Saturday, November 04, 2006

How Tea Helps

One way the brew saved lives in the past is that boiling water kills disease-carrying bacteria. Now researchers are investigating what’s behind the other health-giving properties as well. Tea leaves come from a tropical and subtropical evergreen known to scientists as Camellia sinensis. All 3000 different varieties of tea consumed in the world come from this one plant and its hybrids. After the tea leaves are harvested, it’s the method of processing that turns them into one of three basic forms of tea—green, oolong and black. More than three-quarters of the tea harvested in the world becomes black tea, the form consumed by most Americans and Europeans. Leaves are crushed and exposed to the air to undergo chemical changes before they are dried. This turns the leaves brown and accounts for black tea’s distinctive taste. Green tea, the oldest form, is favored mainly in Japan and China. Here the leaves undergo less processing; only heated and dried, they retain their green color. Oolong is a form halfway between black and green. All three types have healthful effects and contain biochemical compounds called polyphenols, which include flavonoids. Also found in fruits and vegetables, flavonoids are antioxidants, which prevent the cell damage thought to contribute to more than 50 diseases.

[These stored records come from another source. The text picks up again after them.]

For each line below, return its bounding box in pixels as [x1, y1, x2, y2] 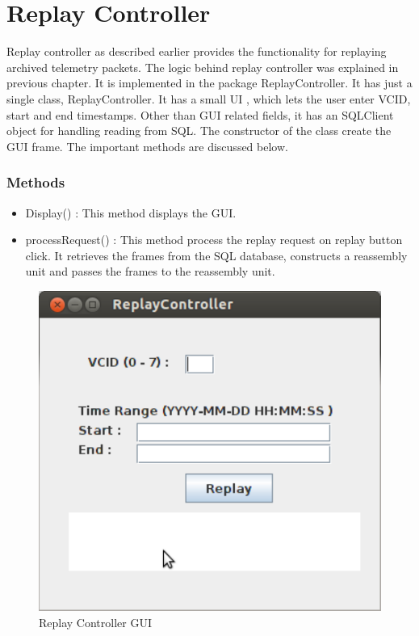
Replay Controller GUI [39, 613, 152, 630]
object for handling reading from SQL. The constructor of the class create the [6, 122, 392, 139]
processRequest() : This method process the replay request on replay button [25, 231, 403, 248]
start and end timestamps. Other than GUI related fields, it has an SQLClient [6, 106, 394, 123]
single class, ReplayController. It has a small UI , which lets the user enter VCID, [6, 90, 411, 107]
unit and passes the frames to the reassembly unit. [25, 263, 275, 280]
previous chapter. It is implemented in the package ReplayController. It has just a [6, 74, 413, 91]
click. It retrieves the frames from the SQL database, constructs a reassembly [25, 246, 408, 263]
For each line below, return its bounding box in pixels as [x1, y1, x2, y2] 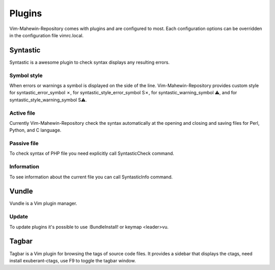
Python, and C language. [9, 127, 62, 133]
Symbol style [9, 72, 43, 79]
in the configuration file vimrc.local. [9, 32, 84, 38]
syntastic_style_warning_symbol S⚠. [9, 97, 87, 103]
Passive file [9, 140, 39, 147]
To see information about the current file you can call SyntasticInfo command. [9, 174, 173, 180]
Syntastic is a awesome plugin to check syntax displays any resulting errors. [9, 59, 170, 65]
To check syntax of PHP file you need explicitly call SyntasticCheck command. [9, 150, 174, 156]
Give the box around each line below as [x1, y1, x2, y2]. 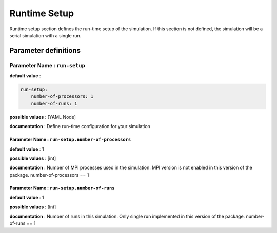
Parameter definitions [9, 46, 81, 55]
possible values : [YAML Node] [9, 114, 76, 120]
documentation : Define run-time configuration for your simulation [9, 123, 151, 130]
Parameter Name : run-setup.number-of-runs [9, 185, 115, 191]
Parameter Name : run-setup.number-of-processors [9, 136, 131, 143]
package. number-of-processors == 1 [9, 172, 89, 178]
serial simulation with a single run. [9, 32, 82, 38]

Green tea has been found to contain the flavonoid EGCg, a potent antioxidant. Black tea has similar disease-preventing effects, reports biochemist Allan Conney of Rutgers University. Researchers have not yet determined whether decaffeination removes tea’s health benefits. In one Dutch study, men who drank between four and five cups of black tea a day had a nearly 70 percent reduced risk of stroke compared with those who drank two cups or less. Another 1993 study reported that higher black-tea consumption corresponded with fewer fatal heart attacks. “The key protective factor does appear to be the flavonoids,” says John Folts, director of the University of Wisconsin Medical School’s Coronary Artery Thrombosis Research and Prevention Center. He has found that black-tea flavonoids inhibit blood platelets from clumping, preventing the dangerous clots that lead to almost all heart attacks and most strokes. Other studies have found that some tea drinkers have lower cholesterol levels and lower blood pressure—although it’s unclear if tea is the actual cause.

More than 20 studies on animals have indicated that tea may prevent some cancers, including those of the digestive and respiratory tracts and the skin. Once again, polyphenols are thought to be the major disease-preventing ingredients. “Along with eating plenty of fruits and vegetables, drinking tea may turn out to be a cheap and practical way to reduce the risk of certain cancers,” asserts Weisburger.

Researchers at Case Western Reserve University in Cleveland found that applying green tea was up to 90 percent effective in preventing sunburns, which can lead to skin cancer. Says dermatologist Hasan Mukhtar, who headed the unpublished study, “In the future I expect it to be an ingredient in sunscreens.” Scientists caution, though, that tea may be protective against some cancers but not others because of the disease’s different causes.

Finally, since tea contains fluoride, it can strengthen tooth enamel and help prevent tooth decay. In laboratory studies, Japanese researchers found that tea also keeps dental plaque from forming and kills some oral bacteria that can cause gum disease.